Une décennie après le creux de la crise financière de 2008-2009, quelles leçons avons-nous retenues ?
Sébastien Galy, Senior Macro Strategist chez Nordea Asst Management
La grande crise financière nous a fait prendre conscience de la complexité du système financier mondial. Beaucoup de monde était convaincu de l’arrivée d’une crise, mais l’ampleur des effets de levier et des interconnexions a surpris beaucoup d’entre nous. La réglementation avait permis de mettre au point des produits à fort effet de levier difficiles à valoriser, laissant les banques porter dans leur bilan des actifs de mauvaise qualité résultant d’activités de trading, de hedging et d’investissements risqués. Dans certains cas, il faudra encore des années pour éponger les pertes liées à ces créances irrécupérables, du fait que les régulateurs découragent désormais la détention d’actifs complexes à fort effet de levier et ont renforcé les exigences de liquidité. En conséquence, certains produits très complexes ont disparu tandis que certaines activités ont été transférées à des acteurs du shadow banking pour externaliser les risques.

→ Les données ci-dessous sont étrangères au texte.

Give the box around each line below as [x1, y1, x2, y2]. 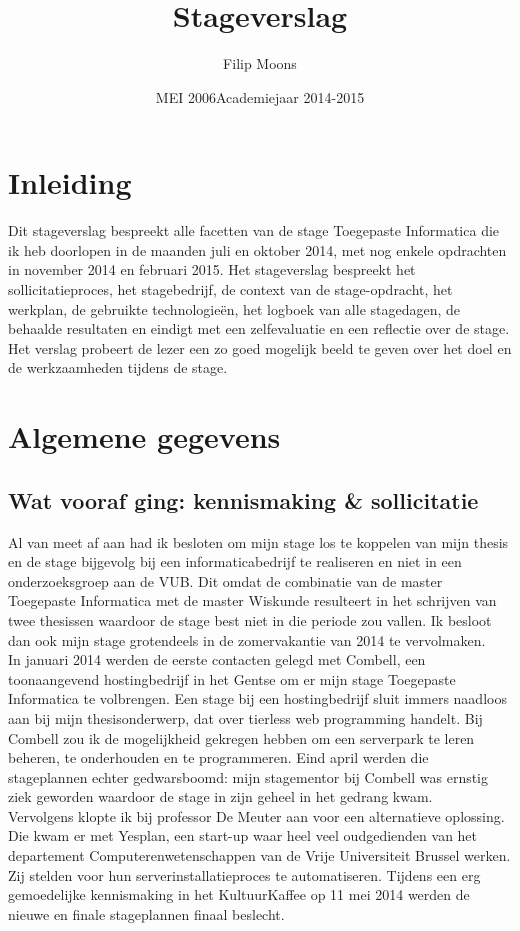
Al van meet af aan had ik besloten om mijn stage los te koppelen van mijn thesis [8, 531, 509, 552]
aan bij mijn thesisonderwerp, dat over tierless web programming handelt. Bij [8, 707, 483, 728]
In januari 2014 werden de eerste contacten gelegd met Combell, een [8, 649, 426, 670]
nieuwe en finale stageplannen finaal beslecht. [8, 903, 285, 924]
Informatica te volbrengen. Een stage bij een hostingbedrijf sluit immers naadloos [8, 688, 507, 709]
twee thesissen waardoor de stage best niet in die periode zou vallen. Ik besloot [8, 609, 492, 630]
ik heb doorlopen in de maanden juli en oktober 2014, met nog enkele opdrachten [8, 239, 507, 260]
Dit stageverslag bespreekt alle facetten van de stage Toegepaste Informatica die [8, 220, 500, 241]
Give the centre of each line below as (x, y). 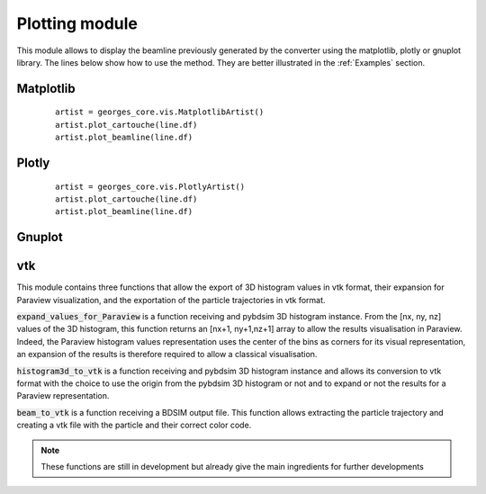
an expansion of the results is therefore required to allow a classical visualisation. (167, 355)
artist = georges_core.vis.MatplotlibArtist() (160, 112)
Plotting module (77, 23)
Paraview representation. (63, 396)
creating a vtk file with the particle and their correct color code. (134, 425)
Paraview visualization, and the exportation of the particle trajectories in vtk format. (171, 300)
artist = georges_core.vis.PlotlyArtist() (150, 186)
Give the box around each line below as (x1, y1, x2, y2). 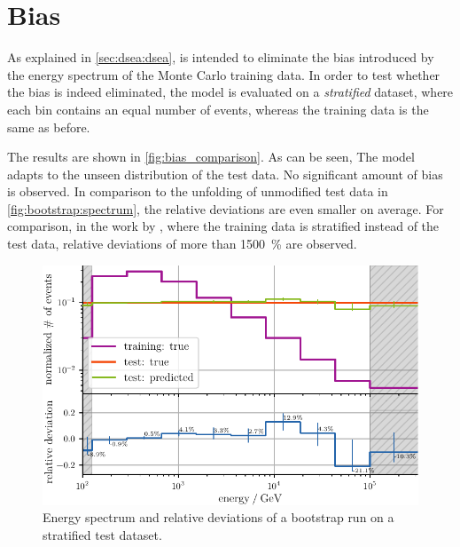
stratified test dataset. (43, 526, 162, 543)
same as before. (7, 117, 90, 136)
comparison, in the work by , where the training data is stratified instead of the (7, 217, 440, 235)
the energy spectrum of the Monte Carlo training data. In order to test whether (7, 65, 441, 83)
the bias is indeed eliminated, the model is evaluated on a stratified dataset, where (7, 83, 454, 101)
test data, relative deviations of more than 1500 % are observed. (7, 234, 357, 253)
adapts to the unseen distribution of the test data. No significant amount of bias (7, 164, 443, 183)
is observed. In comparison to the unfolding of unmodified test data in (7, 182, 388, 201)
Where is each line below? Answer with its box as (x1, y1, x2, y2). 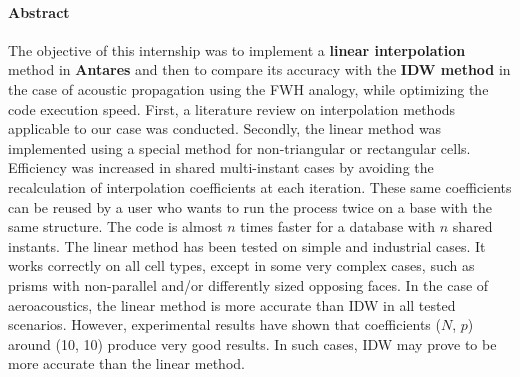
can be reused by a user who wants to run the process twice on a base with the (8, 196, 492, 217)
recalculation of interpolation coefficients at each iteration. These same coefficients (8, 176, 512, 197)
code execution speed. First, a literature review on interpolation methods (8, 98, 456, 119)
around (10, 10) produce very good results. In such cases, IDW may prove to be (8, 333, 497, 354)
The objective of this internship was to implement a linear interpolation (8, 39, 466, 60)
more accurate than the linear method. (8, 353, 245, 374)
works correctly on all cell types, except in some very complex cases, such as (8, 255, 475, 276)
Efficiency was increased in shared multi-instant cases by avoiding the (8, 157, 434, 178)
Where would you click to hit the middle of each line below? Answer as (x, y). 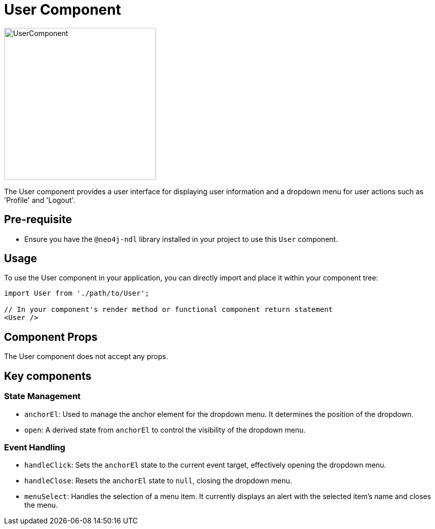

La Fed, la BCE et les autres banques centrales sont intervenues pour soutenir l’économie et absorber les risques. Elles ont mis en place des programmes d’assouplissement quantitatif et ont parfois abaissé leurs taux directeurs en allant en territoire négatif. La pile de dettes et de crédit immobilier qui en résulte rappelle l’éclatement de la bulle immobilière japonaise. Tant que les banques centrales parviennent à maintenir un rythme de croissance décent, ces bulles potentielles devraient se dégonfler de manière gérable, comme c’est le cas aux États-Unis. Cependant, le risque est que les taux bas conduisent certains pays, tels que l’Italie, à ne pas se réformer avant qu’il soit trop tard, ce qui risquerait d’entraîner une réapparition du risque souverain.
Au cours des dix années qui ont suivi la chute des marchés, nous avons acquis de puissants outils de politique monétaire (assouplissement quantitatif, forward guidance, etc) qui ont permis de soutenir l’économie mondiale. Le danger réside désormais dans les conséquences encore inconnues des outils qui ont été ou seront introduits, y compris l’instauration d’un objectif d’inflation temporairement plus élevé.